[Collection entries]
------------------------
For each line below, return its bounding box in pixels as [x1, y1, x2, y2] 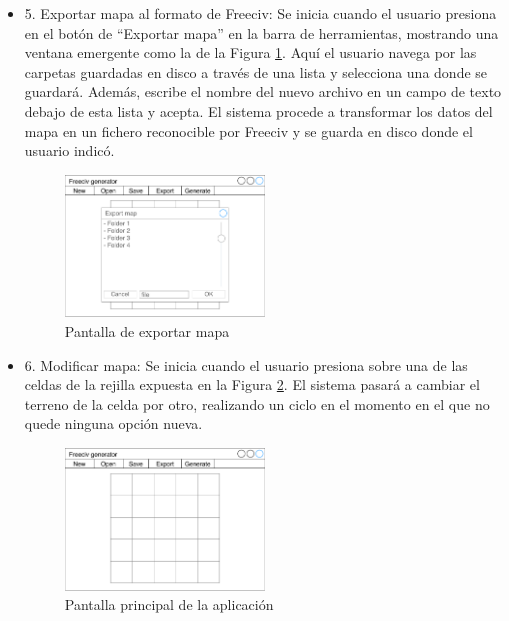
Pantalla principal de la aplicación [64, 594, 274, 615]
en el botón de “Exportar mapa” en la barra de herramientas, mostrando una [24, 22, 499, 43]
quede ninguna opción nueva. [24, 413, 203, 434]
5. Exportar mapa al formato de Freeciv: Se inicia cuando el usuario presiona [24, 3, 497, 23]
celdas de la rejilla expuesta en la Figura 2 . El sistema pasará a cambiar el [24, 374, 480, 395]
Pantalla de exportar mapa [64, 320, 230, 341]
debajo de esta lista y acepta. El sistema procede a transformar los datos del [24, 100, 493, 121]
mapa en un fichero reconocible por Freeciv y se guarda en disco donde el [24, 120, 473, 141]
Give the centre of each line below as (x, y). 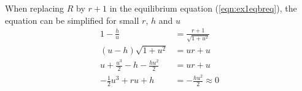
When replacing (35, 8)
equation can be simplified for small (72, 20)
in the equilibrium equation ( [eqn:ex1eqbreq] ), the (203, 8)
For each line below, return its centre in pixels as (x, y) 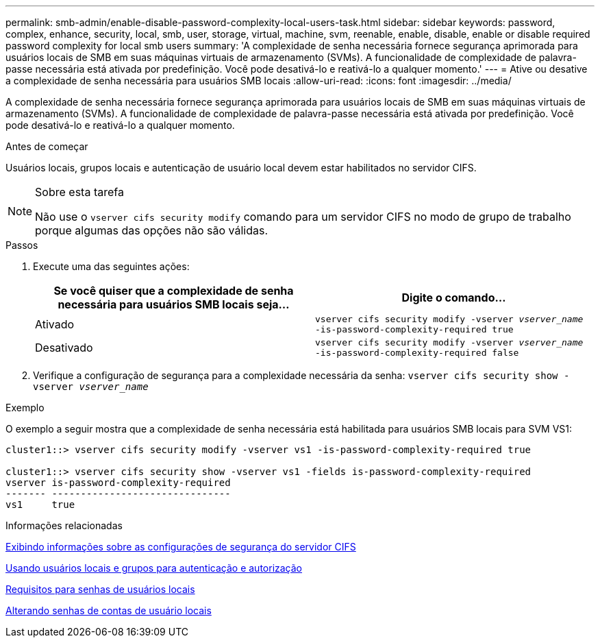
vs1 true (40, 505)
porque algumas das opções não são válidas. (152, 230)
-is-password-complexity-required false (417, 353)
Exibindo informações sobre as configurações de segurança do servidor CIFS (181, 547)
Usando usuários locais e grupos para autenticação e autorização (154, 568)
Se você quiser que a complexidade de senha (174, 291)
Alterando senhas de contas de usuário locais (109, 610)
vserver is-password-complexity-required (118, 483)
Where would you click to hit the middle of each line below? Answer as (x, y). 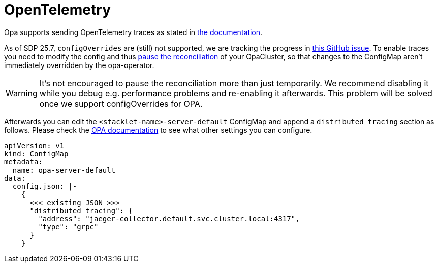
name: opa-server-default (64, 170)
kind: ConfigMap (36, 154)
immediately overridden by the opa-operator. (79, 65)
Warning (22, 93)
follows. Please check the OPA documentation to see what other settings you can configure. (158, 130)
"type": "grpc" (68, 227)
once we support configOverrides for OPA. (121, 103)
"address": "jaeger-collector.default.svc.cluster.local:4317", (169, 219)
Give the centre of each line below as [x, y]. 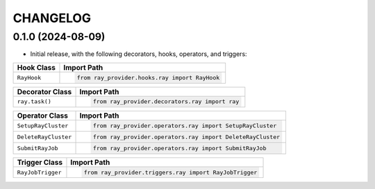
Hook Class [36, 67]
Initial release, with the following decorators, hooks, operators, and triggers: [139, 54]
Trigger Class [40, 162]
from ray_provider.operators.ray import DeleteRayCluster [186, 137]
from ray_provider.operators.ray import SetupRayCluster [185, 126]
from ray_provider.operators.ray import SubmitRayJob [180, 148]
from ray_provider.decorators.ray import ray [166, 101]
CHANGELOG [52, 18]
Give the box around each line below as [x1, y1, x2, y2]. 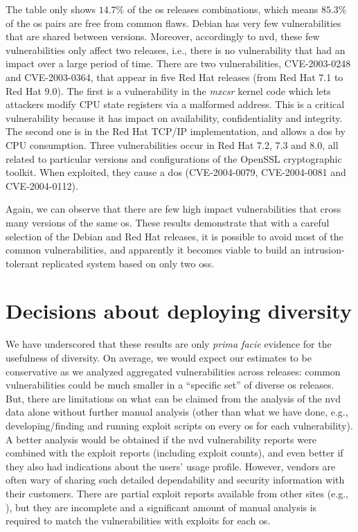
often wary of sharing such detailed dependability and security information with [6, 472, 345, 487]
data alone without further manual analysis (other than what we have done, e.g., [6, 405, 348, 419]
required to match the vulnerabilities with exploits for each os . [6, 513, 271, 528]
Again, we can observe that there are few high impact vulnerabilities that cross [6, 202, 341, 216]
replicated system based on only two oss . [42, 256, 215, 270]
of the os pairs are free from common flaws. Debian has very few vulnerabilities [6, 15, 341, 30]
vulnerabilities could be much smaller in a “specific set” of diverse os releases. [6, 378, 334, 392]
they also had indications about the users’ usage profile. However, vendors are [6, 459, 336, 473]
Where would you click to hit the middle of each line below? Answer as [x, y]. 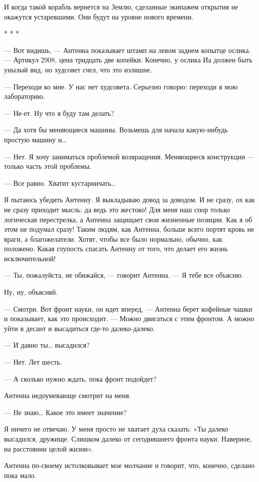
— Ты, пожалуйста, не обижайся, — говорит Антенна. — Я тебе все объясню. [124, 275]
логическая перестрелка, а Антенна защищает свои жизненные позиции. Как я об [128, 219]
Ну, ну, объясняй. [31, 292]
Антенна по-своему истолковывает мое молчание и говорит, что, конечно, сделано [129, 465]
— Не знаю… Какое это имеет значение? [65, 412]
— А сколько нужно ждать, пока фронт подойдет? [80, 378]
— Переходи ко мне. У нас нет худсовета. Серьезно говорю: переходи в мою [121, 86]
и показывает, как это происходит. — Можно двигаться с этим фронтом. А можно [129, 318]
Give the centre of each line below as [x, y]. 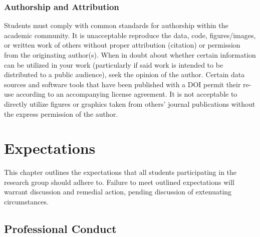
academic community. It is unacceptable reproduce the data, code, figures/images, [130, 35]
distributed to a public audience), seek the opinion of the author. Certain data [124, 74]
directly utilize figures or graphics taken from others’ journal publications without [130, 103]
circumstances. [26, 202]
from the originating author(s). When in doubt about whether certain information [130, 55]
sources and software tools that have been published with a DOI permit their [122, 84]
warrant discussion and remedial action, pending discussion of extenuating [118, 192]
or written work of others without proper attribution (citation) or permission [122, 45]
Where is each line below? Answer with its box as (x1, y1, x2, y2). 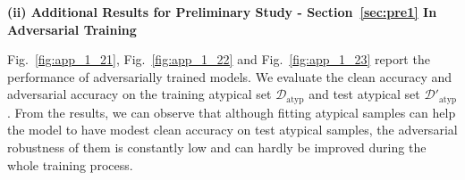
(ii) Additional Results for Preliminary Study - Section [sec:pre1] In (7, 3, 437, 20)
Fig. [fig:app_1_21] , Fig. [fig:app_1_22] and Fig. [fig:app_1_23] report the (7, 50, 430, 69)
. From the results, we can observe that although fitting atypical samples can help (7, 102, 456, 121)
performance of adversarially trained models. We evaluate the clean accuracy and (7, 67, 452, 86)
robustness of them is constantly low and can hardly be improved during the (7, 138, 427, 157)
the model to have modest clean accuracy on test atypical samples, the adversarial (7, 120, 458, 139)
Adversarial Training (7, 20, 137, 38)
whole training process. (7, 155, 133, 174)
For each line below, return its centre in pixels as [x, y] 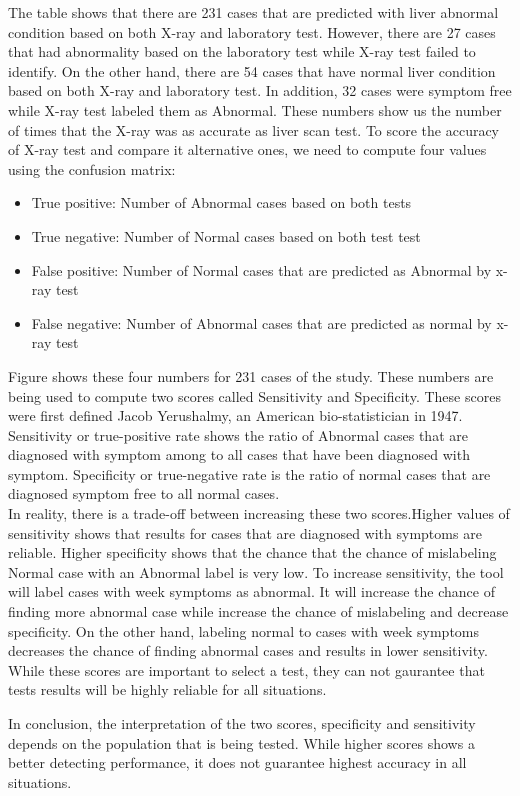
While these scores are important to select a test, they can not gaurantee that [246, 669]
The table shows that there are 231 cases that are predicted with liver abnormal [253, 12]
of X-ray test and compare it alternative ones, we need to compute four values [247, 149]
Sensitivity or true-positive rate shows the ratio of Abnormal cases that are [238, 434]
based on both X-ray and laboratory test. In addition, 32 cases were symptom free [260, 90]
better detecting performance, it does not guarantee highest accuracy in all [237, 762]
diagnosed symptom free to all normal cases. [144, 493]
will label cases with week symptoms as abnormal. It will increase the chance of [251, 591]
------------------------
WHAT THE EXERCISE ASKS ▸ Set aside each line above that includes the string "information" and report it.

RESULT ▸
often wary of sharing such detailed dependability and security information with [6, 472, 345, 487]
from the originating author(s). When in doubt about whether certain information [130, 55]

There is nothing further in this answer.